__WORK ITEM__
Pull out of the data below the stretch of lines bounded by the one containing "below as (x1, y1, x2, y2)." and the one containing "Getting started (9, 42, 97, 57)", both bounds included, unchanged.
──────── MATERIAL SUPPLIED
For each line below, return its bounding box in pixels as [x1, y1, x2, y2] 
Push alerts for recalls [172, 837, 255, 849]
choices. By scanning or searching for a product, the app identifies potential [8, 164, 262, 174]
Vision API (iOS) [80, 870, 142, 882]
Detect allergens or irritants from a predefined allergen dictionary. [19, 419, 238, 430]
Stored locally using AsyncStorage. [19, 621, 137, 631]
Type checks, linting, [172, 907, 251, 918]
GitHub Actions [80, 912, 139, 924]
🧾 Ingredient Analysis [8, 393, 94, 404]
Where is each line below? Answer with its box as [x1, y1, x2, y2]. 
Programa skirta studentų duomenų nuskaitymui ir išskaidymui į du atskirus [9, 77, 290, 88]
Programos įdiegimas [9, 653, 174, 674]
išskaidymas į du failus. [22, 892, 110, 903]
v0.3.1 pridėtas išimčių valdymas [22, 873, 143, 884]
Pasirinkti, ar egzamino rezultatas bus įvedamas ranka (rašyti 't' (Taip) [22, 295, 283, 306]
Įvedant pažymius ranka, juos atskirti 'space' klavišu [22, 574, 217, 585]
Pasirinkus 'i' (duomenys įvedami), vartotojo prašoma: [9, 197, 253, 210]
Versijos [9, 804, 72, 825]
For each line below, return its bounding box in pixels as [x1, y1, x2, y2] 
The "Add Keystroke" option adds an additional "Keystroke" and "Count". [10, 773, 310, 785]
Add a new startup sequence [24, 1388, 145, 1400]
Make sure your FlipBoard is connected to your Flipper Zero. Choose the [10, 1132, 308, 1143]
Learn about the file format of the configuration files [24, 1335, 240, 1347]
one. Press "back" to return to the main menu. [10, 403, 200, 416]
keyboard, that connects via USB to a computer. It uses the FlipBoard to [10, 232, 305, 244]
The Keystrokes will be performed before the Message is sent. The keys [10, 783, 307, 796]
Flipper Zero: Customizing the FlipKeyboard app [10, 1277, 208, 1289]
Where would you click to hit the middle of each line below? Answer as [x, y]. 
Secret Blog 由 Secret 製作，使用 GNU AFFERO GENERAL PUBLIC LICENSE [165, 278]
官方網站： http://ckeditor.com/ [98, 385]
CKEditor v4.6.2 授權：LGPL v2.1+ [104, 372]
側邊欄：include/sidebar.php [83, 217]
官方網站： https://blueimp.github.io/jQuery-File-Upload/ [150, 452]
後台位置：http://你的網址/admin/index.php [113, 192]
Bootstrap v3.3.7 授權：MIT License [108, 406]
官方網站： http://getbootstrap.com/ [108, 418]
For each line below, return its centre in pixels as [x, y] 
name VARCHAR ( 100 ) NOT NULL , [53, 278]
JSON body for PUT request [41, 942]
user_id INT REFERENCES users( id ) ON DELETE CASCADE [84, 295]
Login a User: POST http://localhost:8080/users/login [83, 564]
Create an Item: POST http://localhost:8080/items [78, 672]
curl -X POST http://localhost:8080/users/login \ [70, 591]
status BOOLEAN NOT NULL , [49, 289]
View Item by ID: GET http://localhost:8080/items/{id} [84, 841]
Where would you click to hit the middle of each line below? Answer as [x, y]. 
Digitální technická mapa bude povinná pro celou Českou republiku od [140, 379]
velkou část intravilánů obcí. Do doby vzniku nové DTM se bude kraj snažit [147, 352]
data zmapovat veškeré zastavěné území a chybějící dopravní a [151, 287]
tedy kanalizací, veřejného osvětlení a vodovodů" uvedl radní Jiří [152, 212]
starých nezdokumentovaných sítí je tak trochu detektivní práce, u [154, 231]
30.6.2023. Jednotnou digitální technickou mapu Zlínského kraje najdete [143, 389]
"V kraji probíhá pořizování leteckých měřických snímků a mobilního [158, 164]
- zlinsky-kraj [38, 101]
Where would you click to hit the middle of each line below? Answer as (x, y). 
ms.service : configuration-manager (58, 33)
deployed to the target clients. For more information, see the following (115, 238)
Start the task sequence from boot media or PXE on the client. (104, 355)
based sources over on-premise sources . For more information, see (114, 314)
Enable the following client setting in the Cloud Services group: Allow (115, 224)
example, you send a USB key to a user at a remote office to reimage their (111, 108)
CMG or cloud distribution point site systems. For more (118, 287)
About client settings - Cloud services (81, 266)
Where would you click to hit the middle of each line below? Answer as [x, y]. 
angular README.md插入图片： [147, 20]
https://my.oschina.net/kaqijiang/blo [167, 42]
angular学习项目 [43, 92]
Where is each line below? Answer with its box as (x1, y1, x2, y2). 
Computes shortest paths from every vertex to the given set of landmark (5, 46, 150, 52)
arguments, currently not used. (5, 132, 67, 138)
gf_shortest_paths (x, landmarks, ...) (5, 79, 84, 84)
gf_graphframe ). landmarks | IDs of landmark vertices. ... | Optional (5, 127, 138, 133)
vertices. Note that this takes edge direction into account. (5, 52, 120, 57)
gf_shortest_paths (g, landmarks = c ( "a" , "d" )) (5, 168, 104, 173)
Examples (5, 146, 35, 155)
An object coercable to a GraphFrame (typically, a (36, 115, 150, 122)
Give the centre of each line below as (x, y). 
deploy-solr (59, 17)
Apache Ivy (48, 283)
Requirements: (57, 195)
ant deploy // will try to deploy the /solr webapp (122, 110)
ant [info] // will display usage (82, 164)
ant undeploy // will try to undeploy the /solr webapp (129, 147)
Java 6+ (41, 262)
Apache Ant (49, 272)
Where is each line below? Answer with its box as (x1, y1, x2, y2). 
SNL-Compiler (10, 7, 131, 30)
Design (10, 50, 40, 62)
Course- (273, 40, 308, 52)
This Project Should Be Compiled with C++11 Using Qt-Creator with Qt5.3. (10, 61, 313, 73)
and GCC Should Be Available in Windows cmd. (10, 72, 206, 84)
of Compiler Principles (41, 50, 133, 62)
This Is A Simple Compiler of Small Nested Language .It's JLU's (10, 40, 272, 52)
────────────────
──────── MATERIAL SUPPLIED
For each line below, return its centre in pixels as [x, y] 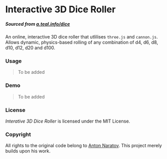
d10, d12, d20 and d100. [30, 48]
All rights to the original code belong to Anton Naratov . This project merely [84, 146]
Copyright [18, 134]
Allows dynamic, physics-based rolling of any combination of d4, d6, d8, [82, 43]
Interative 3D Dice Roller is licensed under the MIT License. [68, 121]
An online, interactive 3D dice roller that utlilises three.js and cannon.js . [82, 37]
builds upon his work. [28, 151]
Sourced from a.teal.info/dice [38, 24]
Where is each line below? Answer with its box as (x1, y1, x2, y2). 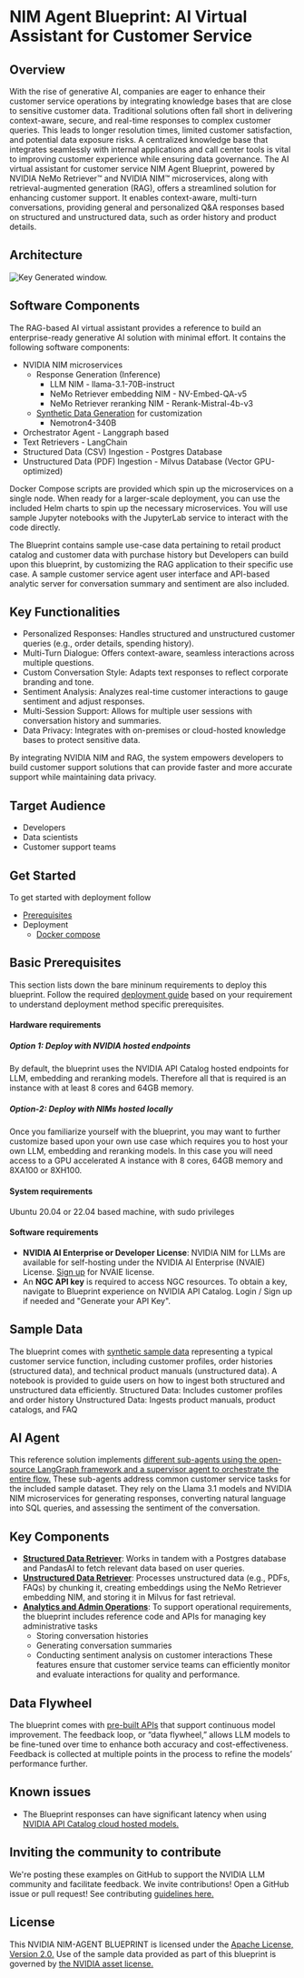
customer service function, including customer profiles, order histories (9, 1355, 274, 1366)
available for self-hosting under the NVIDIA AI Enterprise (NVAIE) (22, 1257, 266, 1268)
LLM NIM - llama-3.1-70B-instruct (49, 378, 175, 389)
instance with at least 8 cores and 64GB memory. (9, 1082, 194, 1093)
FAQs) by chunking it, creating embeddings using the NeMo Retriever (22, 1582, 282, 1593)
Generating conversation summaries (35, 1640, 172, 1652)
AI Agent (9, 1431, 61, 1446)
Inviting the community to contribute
────────────────
──────── MATERIAL SUPPLIED
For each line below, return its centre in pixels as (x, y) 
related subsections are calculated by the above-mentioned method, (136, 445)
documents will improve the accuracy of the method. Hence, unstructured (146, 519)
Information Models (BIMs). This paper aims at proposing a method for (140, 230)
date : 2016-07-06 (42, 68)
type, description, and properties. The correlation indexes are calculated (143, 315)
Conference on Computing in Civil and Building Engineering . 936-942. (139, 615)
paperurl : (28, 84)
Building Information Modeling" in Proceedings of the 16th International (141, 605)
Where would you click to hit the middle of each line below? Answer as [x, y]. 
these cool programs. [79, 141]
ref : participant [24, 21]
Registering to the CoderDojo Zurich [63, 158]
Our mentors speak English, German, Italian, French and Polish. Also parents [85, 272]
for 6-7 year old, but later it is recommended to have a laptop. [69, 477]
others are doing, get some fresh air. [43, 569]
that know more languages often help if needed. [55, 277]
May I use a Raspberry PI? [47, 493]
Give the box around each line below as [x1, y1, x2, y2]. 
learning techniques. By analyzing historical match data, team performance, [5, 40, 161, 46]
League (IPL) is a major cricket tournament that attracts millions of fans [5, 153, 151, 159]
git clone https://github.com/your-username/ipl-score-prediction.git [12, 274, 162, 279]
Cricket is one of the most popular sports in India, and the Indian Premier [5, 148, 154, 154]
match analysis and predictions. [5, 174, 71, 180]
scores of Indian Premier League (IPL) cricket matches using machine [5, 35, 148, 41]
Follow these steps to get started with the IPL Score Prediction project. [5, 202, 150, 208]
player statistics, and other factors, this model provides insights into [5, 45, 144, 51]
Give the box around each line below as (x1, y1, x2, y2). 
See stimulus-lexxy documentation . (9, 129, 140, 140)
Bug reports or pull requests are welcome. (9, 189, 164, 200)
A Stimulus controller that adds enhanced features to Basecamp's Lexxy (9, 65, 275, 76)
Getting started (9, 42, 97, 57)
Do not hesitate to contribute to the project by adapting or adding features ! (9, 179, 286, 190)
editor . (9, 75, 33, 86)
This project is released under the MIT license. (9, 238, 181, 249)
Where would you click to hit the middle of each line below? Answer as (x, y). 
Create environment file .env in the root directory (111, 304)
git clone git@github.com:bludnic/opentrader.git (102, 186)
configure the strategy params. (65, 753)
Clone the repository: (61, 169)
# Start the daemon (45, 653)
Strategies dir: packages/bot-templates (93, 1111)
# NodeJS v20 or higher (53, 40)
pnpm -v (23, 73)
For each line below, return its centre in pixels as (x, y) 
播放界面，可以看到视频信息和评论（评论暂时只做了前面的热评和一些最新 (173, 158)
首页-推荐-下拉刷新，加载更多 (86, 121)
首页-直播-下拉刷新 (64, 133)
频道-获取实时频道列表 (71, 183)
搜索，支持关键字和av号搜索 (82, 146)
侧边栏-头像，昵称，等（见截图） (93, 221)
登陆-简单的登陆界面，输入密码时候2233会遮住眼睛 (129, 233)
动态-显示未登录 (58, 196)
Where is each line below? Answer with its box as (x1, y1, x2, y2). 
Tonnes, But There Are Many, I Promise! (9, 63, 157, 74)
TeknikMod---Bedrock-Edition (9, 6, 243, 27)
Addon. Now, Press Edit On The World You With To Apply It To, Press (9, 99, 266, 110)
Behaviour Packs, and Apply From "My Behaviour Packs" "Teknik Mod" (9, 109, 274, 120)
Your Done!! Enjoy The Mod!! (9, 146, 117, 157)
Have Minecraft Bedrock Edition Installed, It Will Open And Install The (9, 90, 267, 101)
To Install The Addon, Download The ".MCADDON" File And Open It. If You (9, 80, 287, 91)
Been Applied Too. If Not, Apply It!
────────────────
__ANSWER FOR THE TASK__
Give the box around each line below as (x1, y1, x2, y2). 
See stimulus-lexxy documentation . (9, 129, 140, 140)
Bug reports or pull requests are welcome. (9, 189, 164, 200)
A Stimulus controller that adds enhanced features to Basecamp's Lexxy (9, 65, 275, 76)
Getting started (9, 42, 97, 57)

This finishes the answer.